Challenges include effectively modeling the human body's complex motions and ensuring accurate positioning, given that the tendons are prone to stretch, which costs them strength and smooth operation.

==Existing systems==
TDRs are the subject of considerable research and commercial systems followed.

===COAST Guidewire Robot===

The COAST Guidewire Robot is a work from the Georgia Institute of Technology. This robot, designed for potential use in cardiovascular procedures, uses a tendon to bend the guidewire made of nested tubes from superelastic nitinol. The design contains three coaxially aligned tubes a centrally routed tendon attached to the distal end of the middle tube. The outer tubes are made fabricated by micromachining notches through the use of lasers which allows the robot to bend with the use of the tendon.
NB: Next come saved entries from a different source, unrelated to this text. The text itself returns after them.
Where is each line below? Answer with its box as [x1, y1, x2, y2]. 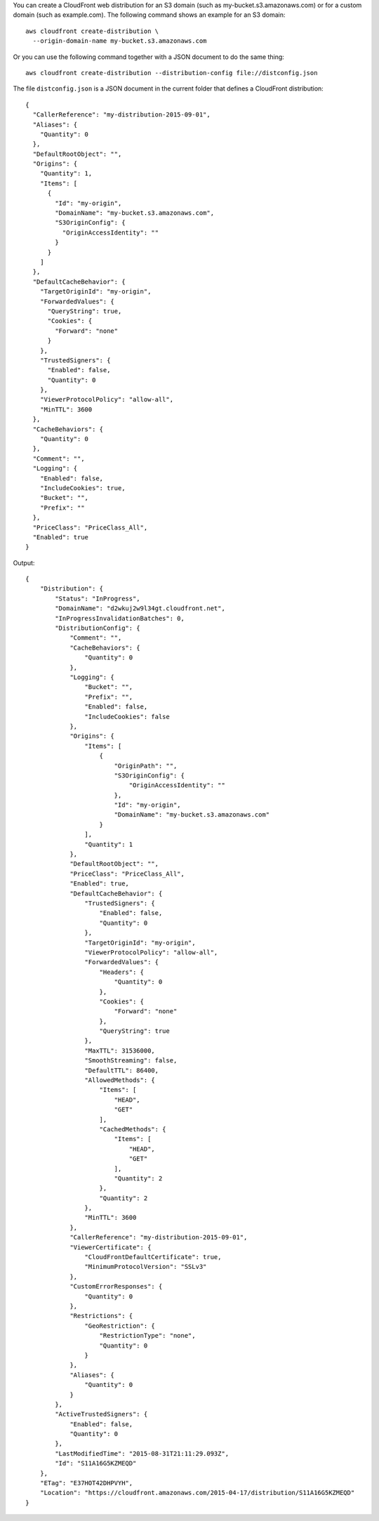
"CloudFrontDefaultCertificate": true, [84, 1253, 222, 1261]
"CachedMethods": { [99, 1125, 166, 1133]
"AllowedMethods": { [84, 1076, 156, 1084]
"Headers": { [99, 968, 144, 976]
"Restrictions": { [69, 1312, 133, 1320]
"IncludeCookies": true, [39, 484, 126, 492]
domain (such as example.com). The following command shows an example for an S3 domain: [13, 11, 286, 19]
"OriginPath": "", [114, 762, 178, 770]
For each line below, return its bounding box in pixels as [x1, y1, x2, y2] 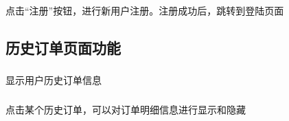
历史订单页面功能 [5, 36, 121, 58]
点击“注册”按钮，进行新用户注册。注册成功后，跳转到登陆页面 [5, 3, 284, 17]
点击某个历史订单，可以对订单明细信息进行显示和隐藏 [5, 102, 246, 116]
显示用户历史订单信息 [5, 73, 102, 87]
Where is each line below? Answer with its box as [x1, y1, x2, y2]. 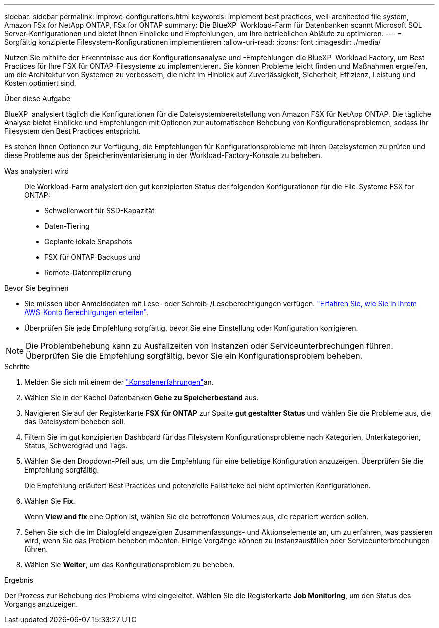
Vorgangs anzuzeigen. [4, 600, 78, 608]
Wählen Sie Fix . [24, 497, 75, 505]
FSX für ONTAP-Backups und [44, 253, 141, 261]
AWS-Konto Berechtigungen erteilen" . [24, 308, 149, 317]
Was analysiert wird [4, 167, 69, 175]
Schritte [4, 362, 30, 371]
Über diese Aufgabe [4, 94, 70, 103]
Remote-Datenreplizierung [44, 268, 131, 277]
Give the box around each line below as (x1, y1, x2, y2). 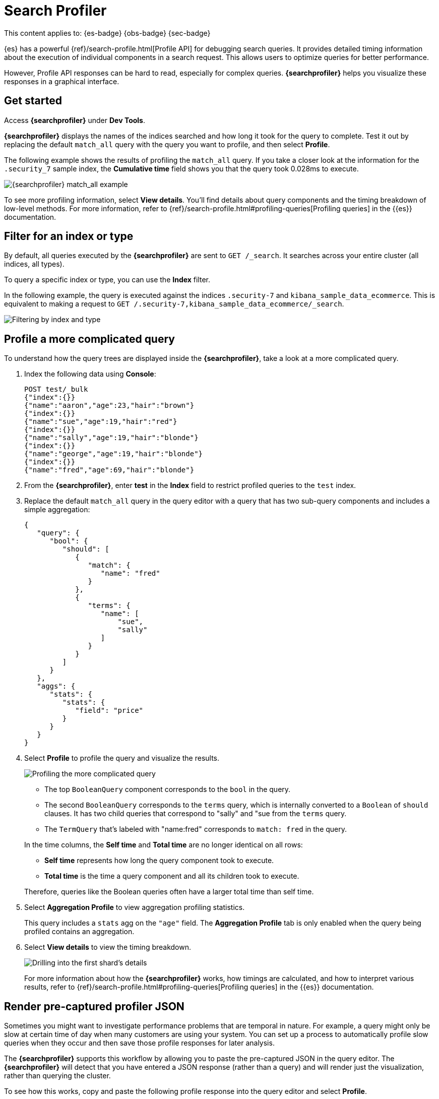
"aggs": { (37, 682, 76, 691)
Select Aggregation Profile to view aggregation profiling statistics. (24, 903, 245, 912)
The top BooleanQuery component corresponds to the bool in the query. (44, 785, 291, 794)
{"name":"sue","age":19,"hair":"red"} (24, 417, 177, 426)
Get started (4, 94, 62, 107)
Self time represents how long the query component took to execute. (44, 856, 274, 865)
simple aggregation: (24, 505, 90, 514)
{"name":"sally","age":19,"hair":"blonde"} (24, 434, 199, 442)
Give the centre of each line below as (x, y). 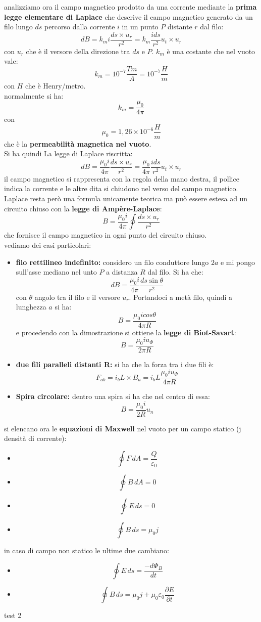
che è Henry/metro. (55, 86)
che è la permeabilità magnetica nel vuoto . (78, 143)
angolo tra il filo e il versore (77, 297)
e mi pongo (238, 262)
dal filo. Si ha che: (175, 272)
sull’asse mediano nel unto (56, 272)
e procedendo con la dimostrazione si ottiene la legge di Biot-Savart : (126, 332)
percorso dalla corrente (80, 27)
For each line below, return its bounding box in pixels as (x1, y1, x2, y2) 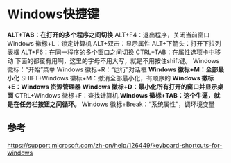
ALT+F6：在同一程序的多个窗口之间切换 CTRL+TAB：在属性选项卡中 (20, 48, 215, 56)
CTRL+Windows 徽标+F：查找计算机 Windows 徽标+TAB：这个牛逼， (15, 91, 214, 99)
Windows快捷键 (7, 6, 99, 22)
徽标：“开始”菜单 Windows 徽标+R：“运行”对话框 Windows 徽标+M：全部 (7, 65, 219, 74)
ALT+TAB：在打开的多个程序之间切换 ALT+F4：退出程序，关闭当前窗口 (7, 31, 210, 39)
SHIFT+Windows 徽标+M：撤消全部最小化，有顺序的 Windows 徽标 (20, 74, 214, 82)
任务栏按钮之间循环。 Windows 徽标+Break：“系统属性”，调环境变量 (19, 100, 215, 108)
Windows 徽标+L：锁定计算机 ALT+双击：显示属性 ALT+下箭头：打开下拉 (7, 39, 215, 47)
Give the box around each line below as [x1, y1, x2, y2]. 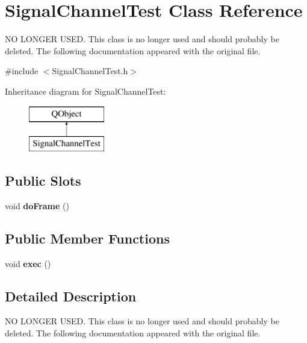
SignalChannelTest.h [52, 65, 128, 77]
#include [5, 65, 39, 77]
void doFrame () [5, 199, 69, 212]
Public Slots [5, 171, 81, 190]
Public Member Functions [5, 228, 170, 247]
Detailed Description [5, 286, 137, 305]
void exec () [5, 257, 51, 269]
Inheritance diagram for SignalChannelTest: [5, 84, 166, 97]
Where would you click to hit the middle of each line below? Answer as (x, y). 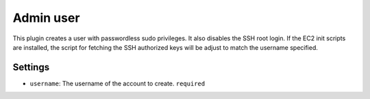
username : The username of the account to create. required (118, 83)
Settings (31, 67)
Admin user (46, 18)
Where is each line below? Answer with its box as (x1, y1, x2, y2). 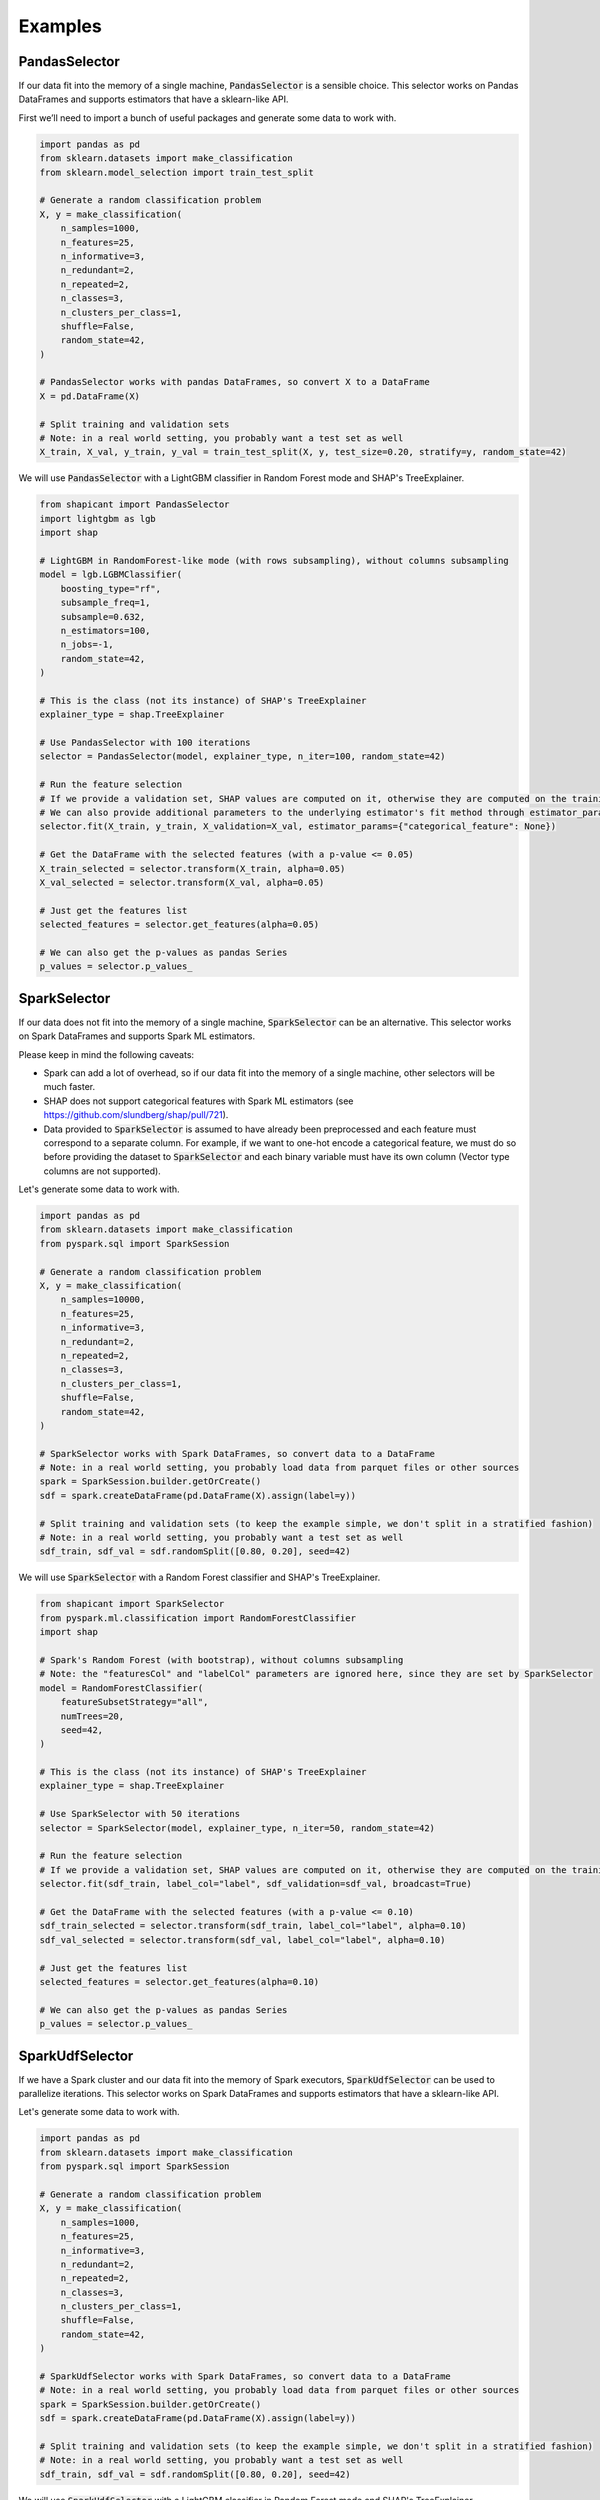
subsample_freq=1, (60, 597, 151, 609)
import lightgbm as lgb (39, 513, 157, 524)
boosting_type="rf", (60, 583, 162, 594)
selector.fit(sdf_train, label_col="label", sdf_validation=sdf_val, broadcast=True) (39, 1878, 472, 1890)
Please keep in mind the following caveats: (18, 1048, 195, 1060)
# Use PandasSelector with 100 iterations (39, 737, 251, 749)
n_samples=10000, (60, 1294, 146, 1305)
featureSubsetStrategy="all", (60, 1696, 209, 1708)
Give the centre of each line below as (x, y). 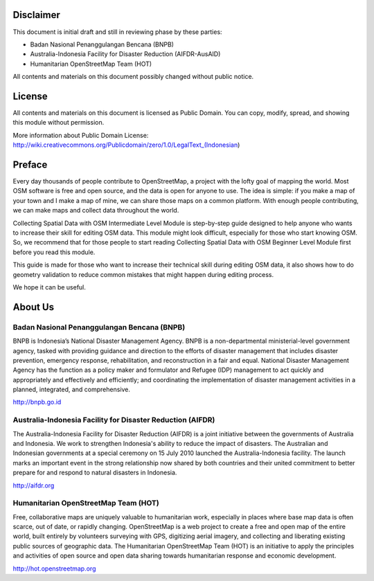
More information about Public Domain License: (81, 135)
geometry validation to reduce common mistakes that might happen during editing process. (143, 274)
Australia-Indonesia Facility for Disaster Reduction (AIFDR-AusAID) (125, 54)
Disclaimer (36, 15)
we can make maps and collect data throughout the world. (96, 211)
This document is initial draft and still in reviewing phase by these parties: (117, 32)
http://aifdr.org (34, 485)
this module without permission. (59, 123)
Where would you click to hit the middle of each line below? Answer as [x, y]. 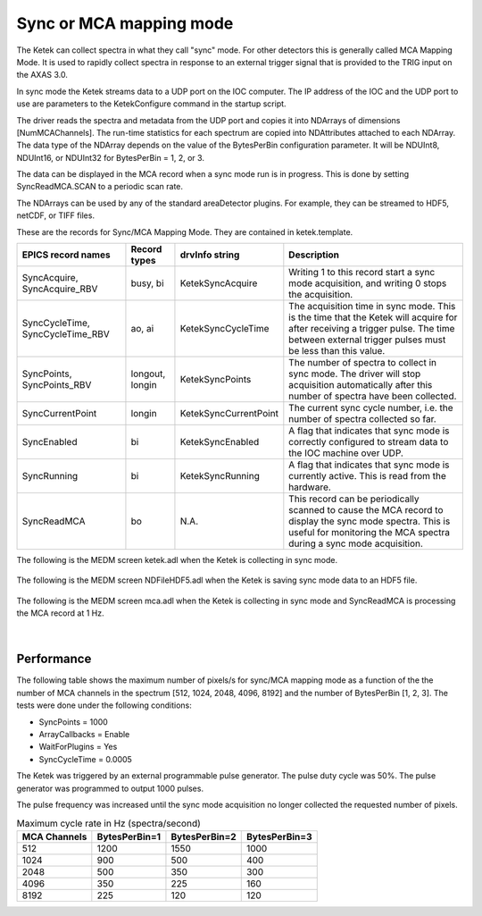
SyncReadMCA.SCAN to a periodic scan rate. [100, 187]
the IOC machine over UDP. [346, 453]
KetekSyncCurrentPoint [229, 414]
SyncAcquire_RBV [60, 289]
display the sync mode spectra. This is [370, 521]
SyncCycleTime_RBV [66, 334]
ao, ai [142, 329]
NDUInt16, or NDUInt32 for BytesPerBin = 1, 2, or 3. [111, 157]
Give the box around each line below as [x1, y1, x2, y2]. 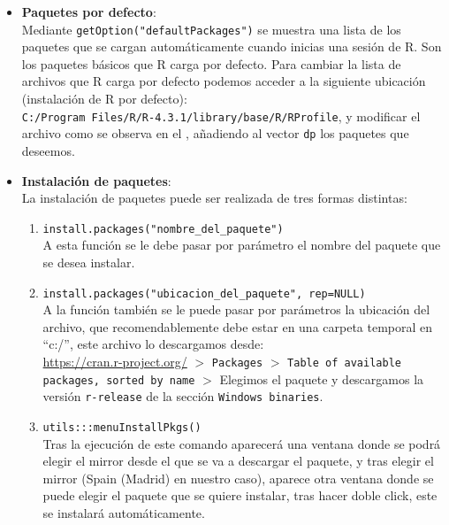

It is among the world's smallest steerable robotic systems actuated by microtendons, with an overall outer diameter of 0.4 mm.

===Myorobotics===

Myorobotics is a toolkit comprising muscles, tendons, joints, and bones to build diverse tendon-driven musculoskeletal robots, e.g. anthropomimetic arms with complex shoulder joints, quadrupeds, and hopping robots. Robots can be assembled, optimized, and simulated from primitives, then built and controlled either from the same software or from brain-like spiking neural networks simulated on a neuromorphic computer.

===Roboy===

Roboy is four feet tall and has two tendon-driven arms. Researchers announced plans to make Roboy's design open-source, allowing anyone with a 3-D printer to build and tinker with their own version.

===Kenshiro===

Kenshiro is a University of Tokyo robot announced in 2012. Kenshiro is somewhat larger than Roboy and includes 160 pulley-like muscles and aluminum bones that allow it to perform simple bends and poses.

===BioRob===

Bionic Robotics offered BioRob, a tendon-driven robotic arm for industrial use. It has a flexible mechanical structure that allows it to pick up heavy payloads even though it weighs much less than the conventional robotic arm that the company also makes. BioRob's light weight and flexible design is claimed to offer greater safety for use around human workers.

===Caliper===

Caliper is a framework for the simulation of tendon-driven robots. It consists of a generic physics simulator capable of utilizing computer-aided design models and tools for simulation control, data acquisition and system investigation.

===ACT hand===

The Anatomically Correct Testbed robotic hand uses tendons and woven finger extensor hoods to capture the biomechanical properties of the human hand. The tendons slide over 3D printed bones matching human bone shapes, reproducing the variable moment arms and some of the tendon network interactions found in the human hand. The tendons are actuated by direct drive (without gearing), allowing them to spool out freely when other tendons oppose them in the skeleton.